You want bonds if you want less risk.  The market outperforms them historically yes, but they're less volatile.  Your stocks can lose 30% of their value over a week.  Bonds will only drop a little bit when they drop.  So as you get older and retire, a giant loss will be catastrophic.  By using bonds, you're basically saying you're OK with capping your possible gains because you'll actually need the money soon.

I've been going by a bond allocation of 120-(my age).  I'm 30 now, so I'm at 90% stocks 10% bonds, and even then I'm only using that for a little bit of diversification.  Since I'm ignoring my retirement funds for a long time (I figure 10-15 years is the LEAST I'll continue working), all I are about is long term growth. 

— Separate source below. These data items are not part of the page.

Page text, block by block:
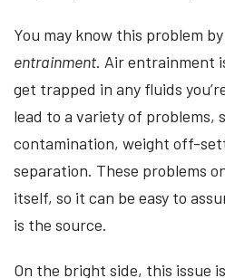
You may know this problem
entrainment. Air entrainment
get trapped in any fluids
lead to a variety of problems,
contamination, weight off-
separation. These problems
itself, so it can be easy to
is the source.
On the bright side, this issue
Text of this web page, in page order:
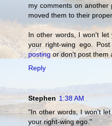
my comments on another
moved them to their
In other words, I won't let
your right-wing ego.
posting or don't post them
Reply
Stephen 1:38 AM
"In other words, I won't
your right-wing ego."
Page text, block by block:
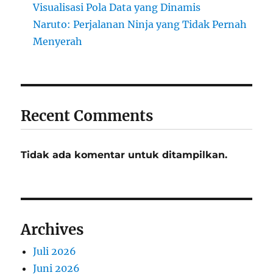
Visualisasi Pola Data yang Dinamis
Naruto: Perjalanan Ninja yang Tidak Pernah
Menyerah
Recent Comments
Tidak ada komentar untuk ditampilkan.
Archives
Juli 2026
Juni 2026
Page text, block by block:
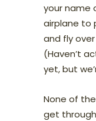
your name
airplane to
and fly
(Haven’t
yet, but
None of
get
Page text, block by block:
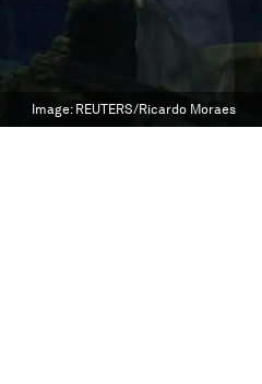
Image: REUTERS/Ricardo Moraes
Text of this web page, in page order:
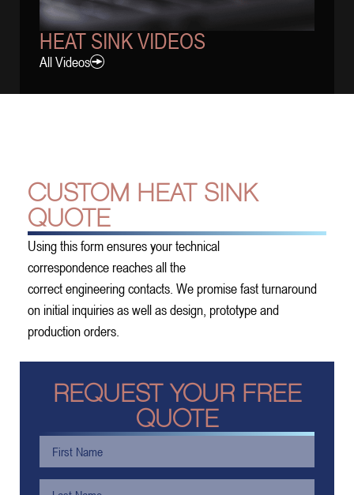
HEAT SINK VIDEOS
All Videos
CUSTOM HEAT SINK
QUOTE
Using this form ensures your technical
correspondence reaches all the
correct engineering contacts. We promise fast turnaround
on initial inquiries as well as design, prototype and
production orders.
REQUEST YOUR FREE
QUOTE
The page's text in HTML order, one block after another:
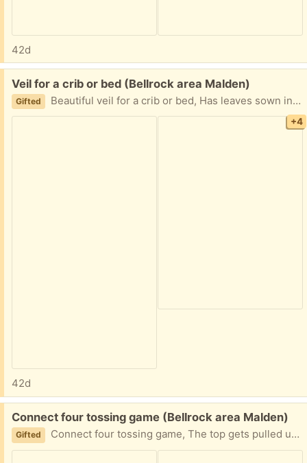
42d
Free:
Veil for a crib or bed (Bellrock area Malden)
Gifted Beautiful veil for a crib or bed, Has leaves sown into it. Circular top with hook to hang it, One side has an opening. Great condition except the bottom has some yellowing. Can also function as mosquito net. Easy porch pickup
+4
42d
Free:
Connect four tossing game (Bellrock area Malden)
Gifted Connect four tossing game, The top gets pulled up like a shute, Players throw a ball one at a time to see who can connect 4 in a row first. Easy porch pickup
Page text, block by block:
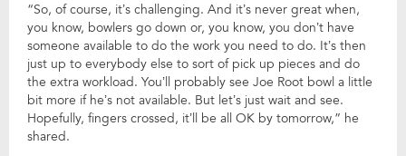
“So, of course, it’s challenging. And it’s never great when,
you know, bowlers go down or, you know, you don’t have
someone available to do the work you need to do. It’s then
just up to everybody else to sort of pick up pieces and do
the extra workload. You’ll probably see Joe Root bowl a little
bit more if he’s not available. But let’s just wait and see.
Hopefully, fingers crossed, it’ll be all OK by tomorrow,” he
shared.
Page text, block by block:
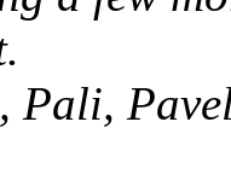
Pali,
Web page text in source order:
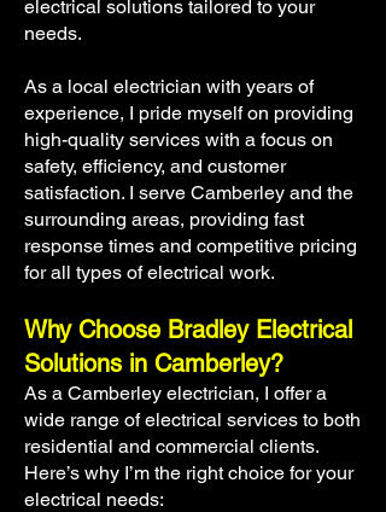
electrical solutions tailored to your
needs.
As a local electrician with years of
experience, I pride myself on providing
high-quality services with a focus on
safety, efficiency, and customer
satisfaction. I serve Camberley and the
surrounding areas, providing fast
response times and competitive pricing
for all types of electrical work.
Why Choose Bradley Electrical
Solutions in Camberley?
As a Camberley electrician, I offer a
wide range of electrical services to both
residential and commercial clients.
Here’s why I’m the right choice for your
electrical needs:
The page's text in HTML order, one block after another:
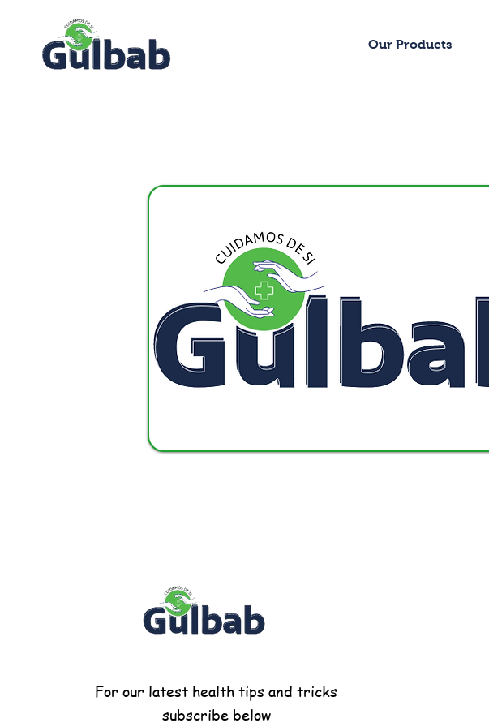
Our Products
For our latest health tips and tricks
subscribe below
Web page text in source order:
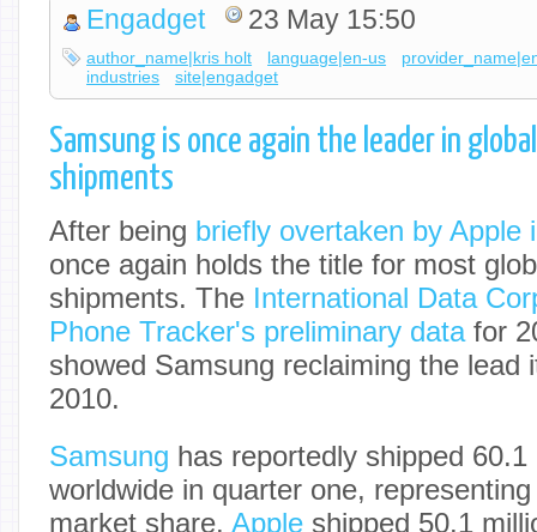
Engadget 23 May 15:50
author_name|kris holt language|en-us
industries
site|engadget
Samsung is once again the leader in
shipments
After being briefly overtaken by Apple
once again holds the title for most
shipments. The International Data
Phone Tracker's preliminary datafor
showed Samsung reclaiming the lead
2010.
Samsung has reportedly shipped 60.1
worldwide in quarter one,
market share. Apple shipped 50.1
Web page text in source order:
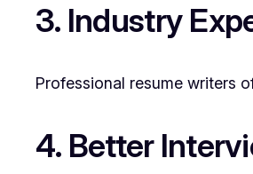
3. Industry
Professional resume writers
4. Better
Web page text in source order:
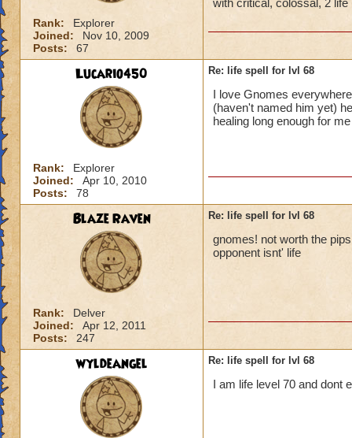
Rank:
Explorer
Joined:
Nov 10, 2009
Posts:
67
with critical, colossal, 2
Lucario450
Rank:
Explorer
Joined:
Apr 10, 2010
Posts:
78
Re: life spell for lvl 68
I love Gnomes
(haven't named him yet)
healing long enough for
Blaze Raven
Rank:
Delver
Joined:
Apr 12, 2011
Posts:
247
Re: life spell for lvl 68
gnomes! not worth the
opponent isnt' life
wyldeangel Re: life spell for lvl 68
I am life level 70 and dont
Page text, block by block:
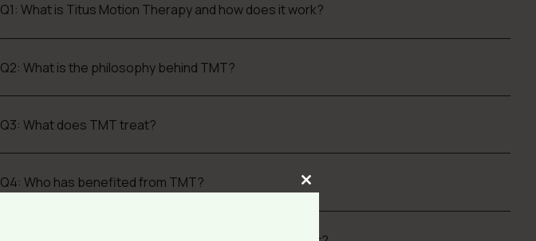
Q1: What is Titus Motion Therapy and how does it work?
Q2: What is the philosophy behind TMT?
Q3: What does TMT treat?
Q4: Who has benefited from TMT? Close
module
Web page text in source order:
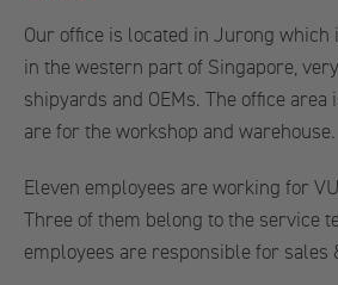
Our office is located in Jurong
in the western part of Singapore,
shipyards and OEMs. The office area
are for the workshop and warehouse.
Eleven employees are working for
Three of them belong to the service
employees are responsible for sales
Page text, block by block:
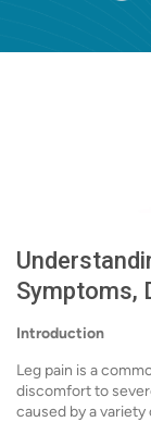
Symptoms,
Introduction
Leg pain is a
discomfort to
caused by a
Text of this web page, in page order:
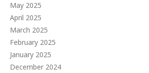
May 2025
April 2025
March 2025
February 2025
January 2025
December 2024
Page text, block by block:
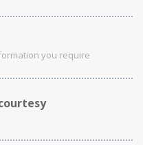
you require
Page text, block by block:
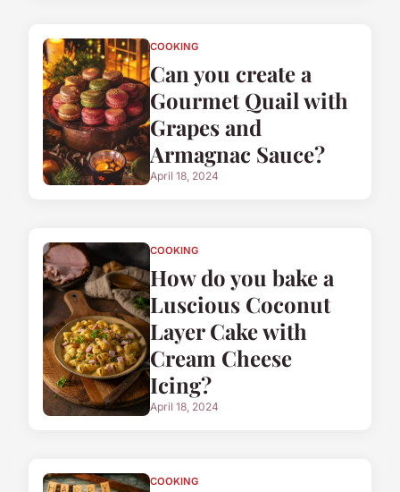
COOKING
Can you create a
Gourmet Quail with
Grapes and
Armagnac Sauce?
April 18, 2024
COOKING
How do you bake a
Luscious Coconut
Layer Cake with
Cream Cheese
Icing?
April 18, 2024
COOKING

Having that 10% allows me to annually rebalance, so it'll force me to sell high and buy low.  If stocks continue to drastically outperform bonds this year (bonds have lost me money, stocks have had a small gain), then I'll finish the year at something like 93% stocks and 7% bonds.  I'll be 31 when I rebalance, so I'd sell 4% of the stocks to buy bonds.  That'll be "locking in" the gain I made, because stocks will be at a high point and bonds a low point.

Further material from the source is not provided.